* EXERCISE:
Leaving the pictures aside, reproduce the data in full and word for word.

+++

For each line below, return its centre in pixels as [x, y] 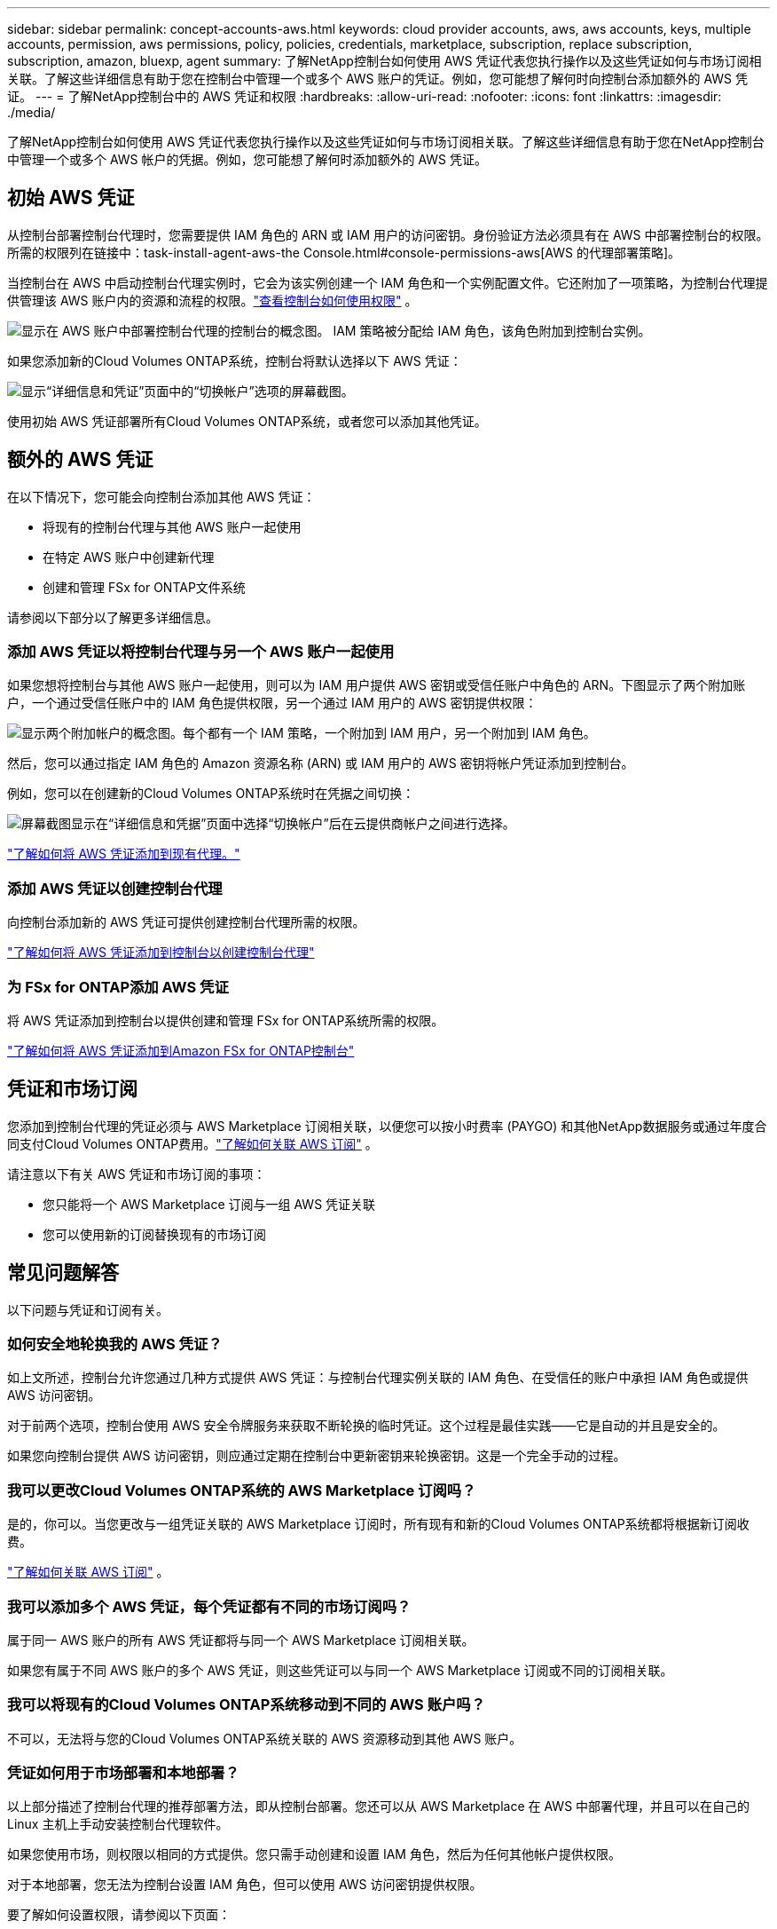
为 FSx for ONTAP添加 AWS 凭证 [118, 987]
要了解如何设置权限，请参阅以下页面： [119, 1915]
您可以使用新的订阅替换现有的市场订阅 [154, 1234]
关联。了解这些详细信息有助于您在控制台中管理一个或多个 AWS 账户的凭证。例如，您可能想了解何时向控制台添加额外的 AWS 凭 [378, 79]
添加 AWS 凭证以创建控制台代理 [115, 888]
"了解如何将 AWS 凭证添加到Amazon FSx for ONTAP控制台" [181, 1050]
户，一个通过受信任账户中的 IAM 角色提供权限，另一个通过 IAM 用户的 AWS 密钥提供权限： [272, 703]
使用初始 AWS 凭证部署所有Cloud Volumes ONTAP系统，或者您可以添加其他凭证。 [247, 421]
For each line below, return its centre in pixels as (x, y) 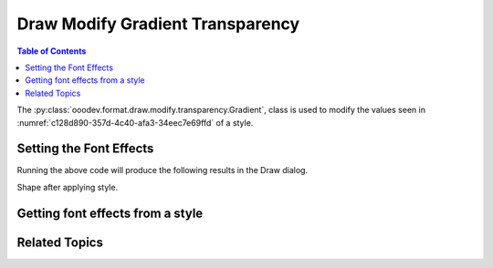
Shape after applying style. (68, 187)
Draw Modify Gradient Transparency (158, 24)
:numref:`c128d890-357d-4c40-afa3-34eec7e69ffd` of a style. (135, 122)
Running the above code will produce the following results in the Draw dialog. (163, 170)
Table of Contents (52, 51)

+++

* SOLUTION TO THIS TASK:
For each line below, return its centre in pixels as [x, y] 
为 FSx for ONTAP添加 AWS 凭证 [118, 987]
要了解如何设置权限，请参阅以下页面： [119, 1915]
您可以使用新的订阅替换现有的市场订阅 [154, 1234]
关联。了解这些详细信息有助于您在控制台中管理一个或多个 AWS 账户的凭证。例如，您可能想了解何时向控制台添加额外的 AWS 凭 [378, 79]
添加 AWS 凭证以创建控制台代理 [115, 888]
"了解如何将 AWS 凭证添加到Amazon FSx for ONTAP控制台" [181, 1050]
户，一个通过受信任账户中的 IAM 角色提供权限，另一个通过 IAM 用户的 AWS 密钥提供权限： [272, 703]
使用初始 AWS 凭证部署所有Cloud Volumes ONTAP系统，或者您可以添加其他凭证。 [247, 421]
For each line below, return its centre in pixels as (x, y) 
Shape after applying style. (68, 187)
Draw Modify Gradient Transparency (158, 24)
:numref:`c128d890-357d-4c40-afa3-34eec7e69ffd` of a style. (135, 122)
Running the above code will produce the following results in the Draw dialog. (163, 170)
Table of Contents (52, 51)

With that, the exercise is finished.